A colorful saga of the wild days of the California gold rush, Robbing the Pillars by Kalen Vaughan Johnson chronicles Scottish immigrant James MacLaren’s rise from a fugitive to a leading citizen, as well as central California’s struggle to shed its lawless ways for the mantle of civilized respectability.
Fleeing his native Scotland after an accidental killing, MacLaren finds opportunities in mid-nineteenth-century Nevada City, California—along with love, tragedy, and, inevitably, politics.
This well-researched historical novel paints a broad, vivid portrait of life in the Sierra Nevada foothills. It’s packed with period details of everything from mining to dressmaking to breaking horses. Rich settings include camps in the wilderness gold fields, the salons of the privileged, and the saloons of the working class.
Robbing the Pillars uses its characters to draw a contrast between the working and privileged classes of the time. MacLaren, a working-class archetype, is physically imposing, with many progressive principles. Young Dutton Dandridge is handsome, eloquent, and savvy, and he is set up as the leader of the wealthy class. The conflict never quite takes off, however.

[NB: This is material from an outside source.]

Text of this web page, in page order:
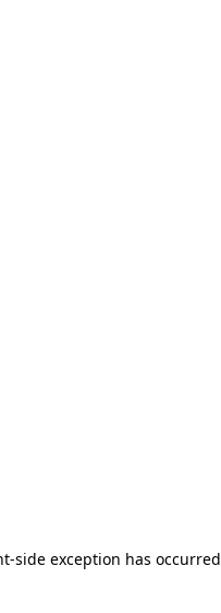
side exception has occurred

While the story pays some attention to Dandridge’s activities—which are mostly conspiracy-like meetings with other wealthy characters—it is mainly concerned with MacLaren’s rise to prosperity through foresight and hard work.
That rise, while interesting for its details, such as hydro-blasting for gold, is not as dramatic as it might be; it mostly involves MacLaren making correct decisions that lead to successful outcomes, without surprise obstacles or setbacks.

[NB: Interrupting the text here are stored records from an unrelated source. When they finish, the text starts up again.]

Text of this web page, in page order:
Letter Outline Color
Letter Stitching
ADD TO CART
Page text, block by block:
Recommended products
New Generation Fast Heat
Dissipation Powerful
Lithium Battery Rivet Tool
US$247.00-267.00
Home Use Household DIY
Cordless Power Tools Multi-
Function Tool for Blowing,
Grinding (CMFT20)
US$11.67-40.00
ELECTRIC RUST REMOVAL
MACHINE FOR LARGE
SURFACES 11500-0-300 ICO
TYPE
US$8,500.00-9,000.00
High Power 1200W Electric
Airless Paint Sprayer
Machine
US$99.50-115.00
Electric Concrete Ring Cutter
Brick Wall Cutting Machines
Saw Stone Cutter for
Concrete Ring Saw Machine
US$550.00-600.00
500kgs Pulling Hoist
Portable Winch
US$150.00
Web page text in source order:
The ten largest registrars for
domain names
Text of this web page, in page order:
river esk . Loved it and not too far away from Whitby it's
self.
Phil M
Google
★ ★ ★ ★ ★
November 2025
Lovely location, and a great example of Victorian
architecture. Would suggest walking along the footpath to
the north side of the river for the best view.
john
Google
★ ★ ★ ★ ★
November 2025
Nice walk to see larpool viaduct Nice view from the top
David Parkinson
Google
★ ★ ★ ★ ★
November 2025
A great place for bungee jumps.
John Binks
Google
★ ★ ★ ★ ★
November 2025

Conflict and drama do rear their heads in the form of fires and floods; such catastrophic events regularly ravage Nevada City and nearby communities. The action is compelling, and the aftermaths are dramatic as characters struggle with repair and prevention.
Characters, including MacLaren and Dandridge, are sharply rendered. Physical descriptions are detailed, and realistic dialogue—including MacLaren’s Scottish brogue—advances the plot, allowing characters to tell their own stories.
An active narrative voice and strong writing move the story along. Action generally wraps up with neat stopping points at the end of chapters, which slows the excitement. Still, colorful historical settings and insights into period immigrant and establishment perspectives result in a meaningful, satisfying story.
This chronicle of the relentless progress of a frontier community makes for compelling reading, providing a fascinating look at a unique place and time in the nation’s history.